I have the same lathe that I'm rebuilding. I actually just purchased a brand new lathe bed for it from Clausing. It should be here next week!

Anyways regarding the direct drive locking pin. You shouldnt have much trouble finding a engagement point for it. I would recommend disengaging the back gear first though so you can freely rotated the drive hub while holding the chuck stationary. You should feel a spot where the pin drops in. Its possible that the pin is just froze up or that its sheered and the other end is still stuck in the hub. You can loosen the set screws on the drive gears and bump the hub over enough to see down in between the drive hub and headstock gears with a flash light if need be.
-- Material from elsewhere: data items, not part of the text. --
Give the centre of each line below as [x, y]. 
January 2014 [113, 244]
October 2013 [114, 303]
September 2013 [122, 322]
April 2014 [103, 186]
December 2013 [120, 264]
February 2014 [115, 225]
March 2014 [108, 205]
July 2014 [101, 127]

I have extensive pictures of my Atlas torn apart. I will upload some to photobucket and use an image tag so you can see what I'm talking about.... I dont think I have enough post for a direct upload.


----------



## TLW

One small step for man, one giant leap for mankind!...That's how I feel right about now. I figured out the problem with the direct drive.  As I suspected there was a problem with the bull gear. 
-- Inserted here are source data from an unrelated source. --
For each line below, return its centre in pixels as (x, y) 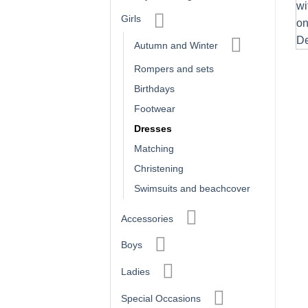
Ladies (135, 272)
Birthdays (154, 88)
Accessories (147, 218)
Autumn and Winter (176, 45)
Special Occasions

   What I could see from the "top" looked to me like a ball bearing when in reality it was the ball end of the ball ended pin that Robert mentioned. Here is the interesting part.....Just as I finished taking the spindle apart and discovering the problem, my friend called me and asked if I wanted to take a ride to look at a 12" table model he was considering. He made the deal on a sweet (in pristine condition) 12 inch bench top model and wouldn't you know it but the guy also just happened to have an extra bull gear with virtually no use on it except wood turning. My buddy bought the lathe and the seller threw in the extra bull geat.....Life is sweet!
   My baby is back together and almost ready for work...I still need to change her over from 220 to 120 volts.
                                                                               Life is good!
KF9XE


----------



## Nitmare67

Man you have some seriously good luck! lol. I would have been buying one on ebay for sure.


----------



## TLW

Nitmare67 said:


> Man you have some seriously good luck! lol. I would have been buying one on ebay for sure.



Nitemare,
   Before you buy anything on ebay give me a call I have found a guy that has it all....litterally this guy sells to resellers. You might want to cut out a few middlemen and save a few (lot) of $$$. I will PM you with my contact info.
KF9XE....Tim


----------



## Nitmare67

That sounds great. Thanks again!!


----------



## wa5cab

Tim,

It may be a moot point now, but the pin and spring are to the left of the gear on the standard parts drawing, #15 and #16.


----------



## TLW

Robert,
   I reviewed the parts blow up and sure enough, item 15 and 16! Thanks for pointing them out.
Tim


----------



## TLW

This piece was included with the lathe. I thought it was a carriage stop but now I'm not so sure. Can anyone identify this part?


----------



## wa5cab

It is a carriage stop, but different from the one I bought with my 3996.  It is direct reading, 0.050" per revolution.  Otherwise, the side nearest the bed looks like yours.


----------



## TLW

Robert,
   That is a picture of mine. I put it on as a carriage stop but I'm not sure if that's the correct application. There are no calibrations on either side. Both thumb wheels turn out and have a jamb nut. Yes it clamps to the ways but if you were to locate it in the normal place you could not tighten the Allen hd. cap screws...Why would you make a carriage stop with no dial? Hmmm?
   Here are a couple moer pic.'s maybe they show it a little better.


----------



## wa5cab

Tim,

The normal location for a carriage stop is on front of the front way, not the rear of it.  The one that you have probably wasn't made by Atlas.  The only reason I can think of for having an adjustment on both sides is that you could also use it on the right side of the carriage, if you were for example cutting a shoulder on the headstock side of a part.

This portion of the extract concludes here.